3. High-Touch, Blended Campaign - For Enterprise
Enterprise deals need a different level of care—regardless of whether they’re showing intent.
For these accounts:
- Start with hyper relevant, value-led email and LinkedIn flows
- Add direct mail —a handwritten note or small, thoughtful gift can really cut through
- Layer on LinkedIn Ads to reinforce messaging passively
- Ensure you have custom landing pages for each engaged prospect who responds
- Invite them to exclusive in-person events (VIP dinners, small roundtables)
- Support with cold calling and customised call scripts
This is the campaign that builds long-term momentum. It’s slower—but higher yield.
Recommended Stack:
- PostGrid for physical mail
- LinkedIn Ads (matched audience upload)
- RevvedUp for personalized landing pages and messaging consistency
Step 4: Stitch It All Together with a Lean, Scalable Stack
Here's the full stack I’d use:
You don’t need a bloated stack. You just need orchestration.

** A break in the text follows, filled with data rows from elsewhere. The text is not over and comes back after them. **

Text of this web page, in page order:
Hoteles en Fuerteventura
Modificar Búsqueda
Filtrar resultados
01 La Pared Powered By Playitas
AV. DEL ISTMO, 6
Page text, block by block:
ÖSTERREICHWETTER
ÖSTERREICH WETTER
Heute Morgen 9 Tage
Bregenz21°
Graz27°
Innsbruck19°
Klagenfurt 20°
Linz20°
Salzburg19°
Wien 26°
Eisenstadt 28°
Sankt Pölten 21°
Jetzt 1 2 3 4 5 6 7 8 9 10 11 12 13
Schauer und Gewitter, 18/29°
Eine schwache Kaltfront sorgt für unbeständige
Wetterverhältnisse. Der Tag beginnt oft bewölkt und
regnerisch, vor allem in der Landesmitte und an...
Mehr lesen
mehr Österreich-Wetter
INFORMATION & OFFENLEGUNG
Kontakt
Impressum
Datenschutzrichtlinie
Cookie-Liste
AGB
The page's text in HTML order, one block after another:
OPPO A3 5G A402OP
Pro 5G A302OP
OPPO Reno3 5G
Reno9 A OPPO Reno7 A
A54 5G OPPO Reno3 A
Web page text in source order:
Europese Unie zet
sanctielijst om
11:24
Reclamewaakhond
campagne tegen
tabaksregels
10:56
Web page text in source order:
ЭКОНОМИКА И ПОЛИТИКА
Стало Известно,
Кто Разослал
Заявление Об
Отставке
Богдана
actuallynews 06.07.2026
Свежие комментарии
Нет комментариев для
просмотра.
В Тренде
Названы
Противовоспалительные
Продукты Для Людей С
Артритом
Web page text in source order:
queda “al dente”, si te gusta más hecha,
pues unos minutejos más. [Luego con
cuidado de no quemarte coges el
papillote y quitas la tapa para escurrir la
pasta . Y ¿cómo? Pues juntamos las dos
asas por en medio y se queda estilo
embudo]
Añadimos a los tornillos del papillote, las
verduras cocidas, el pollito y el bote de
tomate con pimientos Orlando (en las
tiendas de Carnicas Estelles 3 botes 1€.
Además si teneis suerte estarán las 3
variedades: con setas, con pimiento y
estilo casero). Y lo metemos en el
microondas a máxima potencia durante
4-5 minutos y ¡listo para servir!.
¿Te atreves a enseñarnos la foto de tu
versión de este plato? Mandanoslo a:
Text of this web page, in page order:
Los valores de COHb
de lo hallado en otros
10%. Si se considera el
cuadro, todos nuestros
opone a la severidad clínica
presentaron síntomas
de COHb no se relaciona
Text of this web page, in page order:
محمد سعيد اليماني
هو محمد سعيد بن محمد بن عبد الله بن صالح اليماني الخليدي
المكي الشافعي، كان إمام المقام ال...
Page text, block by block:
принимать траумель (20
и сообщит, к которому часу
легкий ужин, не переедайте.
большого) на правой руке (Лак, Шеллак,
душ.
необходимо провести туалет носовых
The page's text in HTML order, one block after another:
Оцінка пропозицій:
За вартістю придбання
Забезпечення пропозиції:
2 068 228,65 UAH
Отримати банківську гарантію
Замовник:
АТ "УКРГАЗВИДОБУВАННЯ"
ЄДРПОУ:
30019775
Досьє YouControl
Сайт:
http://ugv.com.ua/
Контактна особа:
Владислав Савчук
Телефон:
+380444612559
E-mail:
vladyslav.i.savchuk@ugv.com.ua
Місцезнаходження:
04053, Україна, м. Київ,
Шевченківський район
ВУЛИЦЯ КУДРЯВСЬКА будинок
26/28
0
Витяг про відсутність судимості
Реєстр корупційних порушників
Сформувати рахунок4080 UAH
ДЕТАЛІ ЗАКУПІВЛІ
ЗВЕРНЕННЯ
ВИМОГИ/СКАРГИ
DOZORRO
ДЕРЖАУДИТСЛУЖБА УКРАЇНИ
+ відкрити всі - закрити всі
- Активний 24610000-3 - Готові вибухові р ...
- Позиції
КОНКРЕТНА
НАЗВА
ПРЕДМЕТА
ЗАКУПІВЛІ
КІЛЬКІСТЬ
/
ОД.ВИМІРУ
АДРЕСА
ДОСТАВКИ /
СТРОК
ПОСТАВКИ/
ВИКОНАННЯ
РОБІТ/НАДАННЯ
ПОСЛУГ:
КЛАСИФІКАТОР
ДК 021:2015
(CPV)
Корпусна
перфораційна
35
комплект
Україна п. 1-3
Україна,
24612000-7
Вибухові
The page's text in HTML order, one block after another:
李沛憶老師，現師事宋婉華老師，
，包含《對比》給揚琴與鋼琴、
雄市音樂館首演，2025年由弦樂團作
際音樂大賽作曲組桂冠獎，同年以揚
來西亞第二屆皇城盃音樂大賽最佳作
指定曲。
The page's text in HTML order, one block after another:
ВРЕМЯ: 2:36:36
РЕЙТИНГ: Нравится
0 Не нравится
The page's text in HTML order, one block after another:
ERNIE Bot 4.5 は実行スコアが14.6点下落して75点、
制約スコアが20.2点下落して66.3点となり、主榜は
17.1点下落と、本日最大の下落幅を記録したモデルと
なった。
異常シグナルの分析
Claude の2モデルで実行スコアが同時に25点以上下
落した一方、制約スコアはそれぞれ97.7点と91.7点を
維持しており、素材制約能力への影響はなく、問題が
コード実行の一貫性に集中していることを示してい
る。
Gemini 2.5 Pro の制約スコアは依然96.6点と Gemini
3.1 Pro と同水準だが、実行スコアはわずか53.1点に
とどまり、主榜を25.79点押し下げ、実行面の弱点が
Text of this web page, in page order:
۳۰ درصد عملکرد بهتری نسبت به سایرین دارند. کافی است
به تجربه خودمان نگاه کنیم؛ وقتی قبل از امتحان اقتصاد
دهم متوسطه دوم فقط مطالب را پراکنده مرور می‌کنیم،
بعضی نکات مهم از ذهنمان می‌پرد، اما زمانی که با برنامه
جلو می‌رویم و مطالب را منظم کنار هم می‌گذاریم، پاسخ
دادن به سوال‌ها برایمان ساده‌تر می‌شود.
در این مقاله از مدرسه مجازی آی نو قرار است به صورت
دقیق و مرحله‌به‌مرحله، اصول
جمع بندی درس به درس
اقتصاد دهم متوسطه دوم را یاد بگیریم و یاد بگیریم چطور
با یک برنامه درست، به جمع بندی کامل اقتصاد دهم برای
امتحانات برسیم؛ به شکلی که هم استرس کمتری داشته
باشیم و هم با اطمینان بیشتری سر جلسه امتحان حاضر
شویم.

*These tools come as standard built-in to RevvedUp’s campaign workflow, so you don’t need separate accounts.
Step 5: Align with Sales, Optimise in Sprints
Even scalable, mostly-automated ABM campaigns don’t work in isolation. Sales has to be in the loop, armed with context.
Every account that engages—via email, LinkedIn, webinar—should be auto-flagged in your CRM, with messaging, insight, and suggested approaches already attached.
Then, every sprint (2-week cycles), review performance:
- Which segments are engaging?
- Which emails/subject lines/hooks/CTAS are driving positive responses?
- Which channels are seeing the best cut-through?
Optimise fast. This is a live system—not a set-and-forget motion.
Final Thought: Why This Works for Next Quarter—and Every Quarter That Follows
Most revenue teams make a brutal tradeoff: hit this quarter’s number, or plant seeds for the next one.
But if I were leading a vertical SaaS business with a range of customer sizes, I wouldn’t accept that. I’d build a pipeline engine that lets me:
- Book meetings this week with accounts showing intent
- Stay top-of-mind with my entire ICP through value-led nurture
- Build enterprise relationships before RFPs even go live
That’s how you win Q2. And Q3. And Q4…and 2026…and so on. Without starting over each time.
That’s how you create pipeline predictability—not just pipeline volume.
This is Total Market Engagement through scalable ABM.